Finally the ship arrived, folks got moving and Marie and Susan headed toward the door. JC (remember our friend from Fairbanks/Denali?) had clued us in long ago about insuring the best ferry experience. Since one can not sleep in one’s vehicle on the 40 hour ride down to Prince Rupert, B.C., the choices are to pay for a berth or sleep on the top deck in the Solarium. This was the area behind the ship’s bridge with walls of windows down each side and a roof about half way to the back of the boat, but open in the rear- so sort of outside, but with some protection from the wind. We planned on camping out up there on lounge chairs for the two nights we
would spend aboard. In order to get the primo Solarium spots we had been advised by JC to split up, one person parking the vehicle and the other getting on earlier with the “walk-ons”. Seemed like a good plan, but when the ladies left the guys were still hard at work on the puzzle, showing no indication of leaving with some 30 pieces of blue sky still laying out on the table. Hmmmm, well hopefully they’d make it. Otherwise it would be a long drive to get down to where they could pick up their women (if they wanted to even face what that might be like!
Susan and Marie secured the best looking ‘camp’ spot, out of the wind, but we would later find out was quite noisy due to the engine room right behind the bridge-who knew? They were watching from the back deck as vehicles started loading. Still no sign of Jim and Philippe as the rows of cars, trucks and a couple campers slowly made their way down the ramp onto the lowest deck. Not good. Then, just as the crew guy started waving on the row with the empty VW bus, the missing drivers appeared and made it to their respective rides just in time. Whew! It was quite a sight (and gave Susan a serious appreciation for the size of this ferry) when Thumper finally began the slow decent onto the “Taku”. Shortly after all were reunited on the top deck, Jim and Philippe admitted that they just couldn’t leave until the puzzle was finished-even though they were the very LAST people in the lobby-the desk crew was cheering them on as they raced against the departure clock. Fortunately they made it, with no time to spare, but with a true sense of satisfaction nonetheless.

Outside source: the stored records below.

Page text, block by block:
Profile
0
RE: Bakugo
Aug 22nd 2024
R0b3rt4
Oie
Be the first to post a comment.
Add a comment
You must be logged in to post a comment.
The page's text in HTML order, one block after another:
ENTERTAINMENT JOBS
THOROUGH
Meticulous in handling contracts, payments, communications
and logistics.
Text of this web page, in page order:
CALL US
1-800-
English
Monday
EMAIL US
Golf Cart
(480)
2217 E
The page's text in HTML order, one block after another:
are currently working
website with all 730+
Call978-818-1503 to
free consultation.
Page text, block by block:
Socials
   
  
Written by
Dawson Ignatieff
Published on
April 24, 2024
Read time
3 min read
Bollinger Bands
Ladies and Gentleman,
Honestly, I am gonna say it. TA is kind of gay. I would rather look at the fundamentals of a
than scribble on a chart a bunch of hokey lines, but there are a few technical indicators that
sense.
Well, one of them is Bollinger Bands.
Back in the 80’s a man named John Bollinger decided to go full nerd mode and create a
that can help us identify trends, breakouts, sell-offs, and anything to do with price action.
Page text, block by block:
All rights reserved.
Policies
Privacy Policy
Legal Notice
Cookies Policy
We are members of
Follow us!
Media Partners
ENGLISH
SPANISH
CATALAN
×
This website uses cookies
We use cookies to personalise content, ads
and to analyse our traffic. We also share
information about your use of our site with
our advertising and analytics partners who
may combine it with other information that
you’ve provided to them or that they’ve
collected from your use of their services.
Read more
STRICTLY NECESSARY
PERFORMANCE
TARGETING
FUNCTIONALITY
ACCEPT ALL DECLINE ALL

Even though it was after 1:00am by the time the Taku pulled away from the dock, it was hard to settle down. The full moon was shining bright over the water and reflecting off the snow covered mountains on either side of the fjord with magical silver light. Haines was a sparkling little nook in the vast landscape growing smaller and smaller as we headed out into the night. Jim, Philippe and Susan shared sips from a flask of Pendleton (yes fans, the best whiskey ever IS available in the Great North) while Marie somehow managed to get to sleep despite the pumping engines. It was a long while we watched the passing of Alaska over the dark water. One by one the need for sleep overwhelmed the excitement and noise. Finally it was just Jim, who decided sleeping under the stars was the way to go, so he pulled his lounger out onto the open deck and snuggled into his trusty down sleeping bag.

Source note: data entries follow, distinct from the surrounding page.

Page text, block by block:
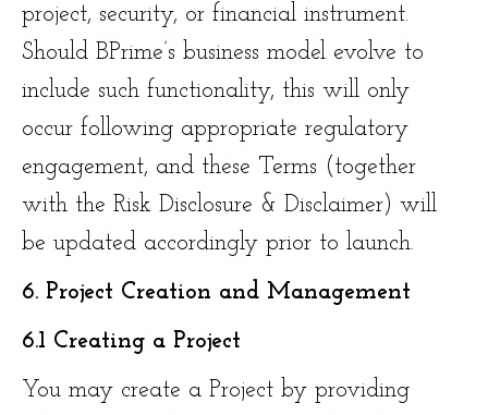
project, security, or financial instrument.
Should BPrime’s business model evolve to
include such functionality, this will only
occur following appropriate regulatory
engagement, and these Terms (together
with the Risk Disclosure & Disclaimer) will
be updated accordingly prior to launch.
6. Project Creation and Management
6.1 Creating a Project
You may create a Project by providing
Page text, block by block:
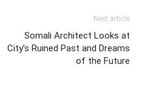
Next article
Somali Architect Looks at
City’s Ruined Past and Dreams
of the Future
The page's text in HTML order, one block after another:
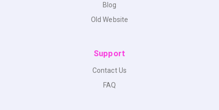
Blog
Old Website
Support
Contact Us
FAQ
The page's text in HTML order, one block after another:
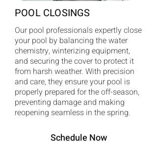
POOL CLOSINGS
Our pool professionals expertly close
your pool by balancing the water
chemistry, winterizing equipment,
and securing the cover to protect it
from harsh weather. With precision
and care, they ensure your pool is
properly prepared for the off-season,
preventing damage and making
reopening seamless in the spring.
Schedule Now
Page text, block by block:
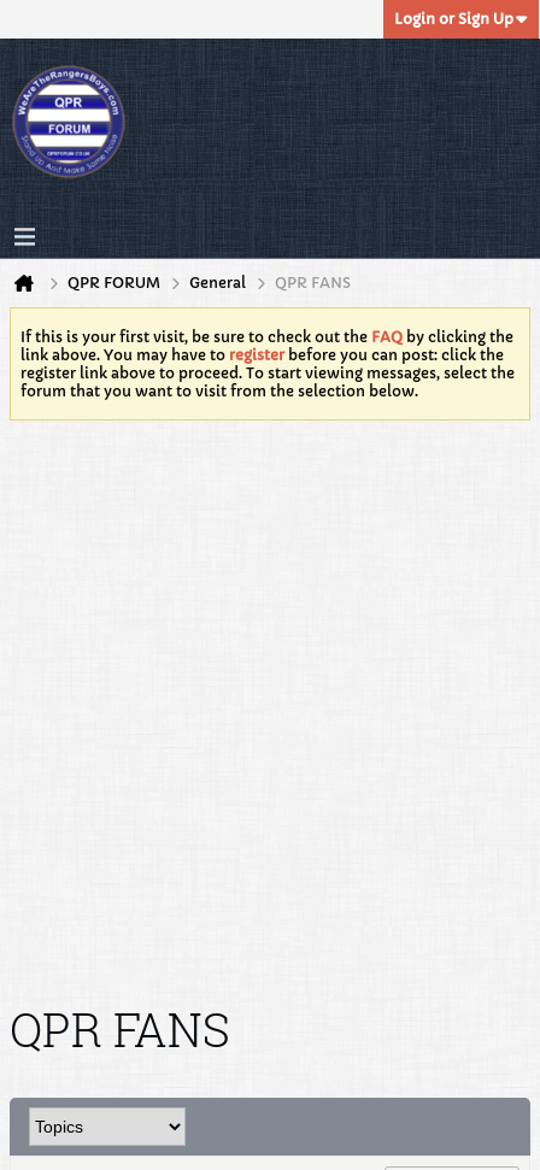
Login or Sign Up
QPR FORUM General QPR FANS
If this is your first visit, be sure to check out the FAQ by clicking the
link above. You may have to registerbefore you can post: click the
register link above to proceed. To start viewing messages, select the
forum that you want to visit from the selection below.
QPR FANS

Dawn was breaking as the Taku pulled into Juneau’s ferry terminal. The capitol of Alaska was not visible from here and in fact was about 10 miles away, so we decided to just take a walk along the road to stretch our legs for the hour we had on shore. A bald eagle, clearly bored of humans, watched us from the top of a pier. It was a crisp and clear morning with Alaska once again showing off her beauty. Here there were islands and inlets a plenty, all adorned in the rich greens of a well-watered landscape. Houses were tucked in under impressive trees, surrounded by plants that carpeted every surface that wasn’t rock. Many flowers were still in bloom, leaving us to believe that winter was still a little ways off here in the Inside Passage.

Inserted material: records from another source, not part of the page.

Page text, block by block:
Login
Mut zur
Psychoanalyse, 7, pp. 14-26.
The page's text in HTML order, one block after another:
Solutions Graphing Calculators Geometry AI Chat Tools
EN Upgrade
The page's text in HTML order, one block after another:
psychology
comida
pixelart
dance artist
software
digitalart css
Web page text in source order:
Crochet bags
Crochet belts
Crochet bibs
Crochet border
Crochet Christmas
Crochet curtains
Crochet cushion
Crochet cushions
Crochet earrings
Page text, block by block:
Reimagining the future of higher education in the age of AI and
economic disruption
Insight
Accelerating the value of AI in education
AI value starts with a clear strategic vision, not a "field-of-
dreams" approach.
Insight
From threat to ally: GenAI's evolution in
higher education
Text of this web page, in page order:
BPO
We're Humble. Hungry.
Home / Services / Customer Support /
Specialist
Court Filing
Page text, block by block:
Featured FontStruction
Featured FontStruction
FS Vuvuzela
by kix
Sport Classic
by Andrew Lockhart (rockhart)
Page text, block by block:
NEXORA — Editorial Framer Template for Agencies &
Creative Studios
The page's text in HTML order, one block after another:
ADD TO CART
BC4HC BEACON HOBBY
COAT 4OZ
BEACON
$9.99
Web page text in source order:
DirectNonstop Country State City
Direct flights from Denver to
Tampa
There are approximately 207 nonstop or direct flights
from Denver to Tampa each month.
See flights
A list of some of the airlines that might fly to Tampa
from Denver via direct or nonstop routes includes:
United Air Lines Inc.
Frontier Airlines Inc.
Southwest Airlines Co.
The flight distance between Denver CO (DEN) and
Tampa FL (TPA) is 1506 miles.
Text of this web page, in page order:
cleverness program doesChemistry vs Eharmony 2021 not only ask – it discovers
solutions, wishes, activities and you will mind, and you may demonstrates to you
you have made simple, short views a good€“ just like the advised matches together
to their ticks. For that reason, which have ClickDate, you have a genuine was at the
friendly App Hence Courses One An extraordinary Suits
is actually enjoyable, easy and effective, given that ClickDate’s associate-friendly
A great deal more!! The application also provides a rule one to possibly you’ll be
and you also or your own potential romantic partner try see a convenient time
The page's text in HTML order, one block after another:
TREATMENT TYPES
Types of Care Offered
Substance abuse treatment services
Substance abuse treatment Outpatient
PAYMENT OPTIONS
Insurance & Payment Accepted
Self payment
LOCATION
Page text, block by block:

Back on the boat, the day was spent watching incredible landscape pass as we chugged along. There were sightings of porpoise and seals. Orcas, dorsal fins sticking 6 foot above the surface, fished for their lunch offshore. In the distance many times we saw pods of whales spouting and on a couple of occasions breaching, leaving us with the classic silhouette of whale-tail as they dove. The forward lounge was all glass and offered a comfortable, warm place from which to watch our progress. Though we had photos to download and stories to write, it was really impossible to do anything but watch this wonderful world go by. Susan had the pleasure of meeting a brother and sister traveling together back to the brother’s home in Ketchikan. They were both from Michigan. J Cathy had recently retired from the Coast Guard, where her last 15 years had been spent patrolling these waters. Scott had moved North after a visit to see her and never looked back. Though he admitted it was a bit hard to make a living in the fishing-town-turned-cruise-ship-mecca, he couldn’t imagine living anywhere
else. One of the things he said was that because of the isolation people get really good at entertaining themselves. Most all of the taverns in his town have live music nearly every night and there is a very active art community. As with most people we talked to, though they appreciated that the tourist dollars made it possible f or them to live in such a special place, there was still a collective sign of relief when the last ship left port for the winter. Scott and Cathy also had a remarkable knowledge of the sea life and geography of the region, which made for interesting conversation as we watched the water for signs of life.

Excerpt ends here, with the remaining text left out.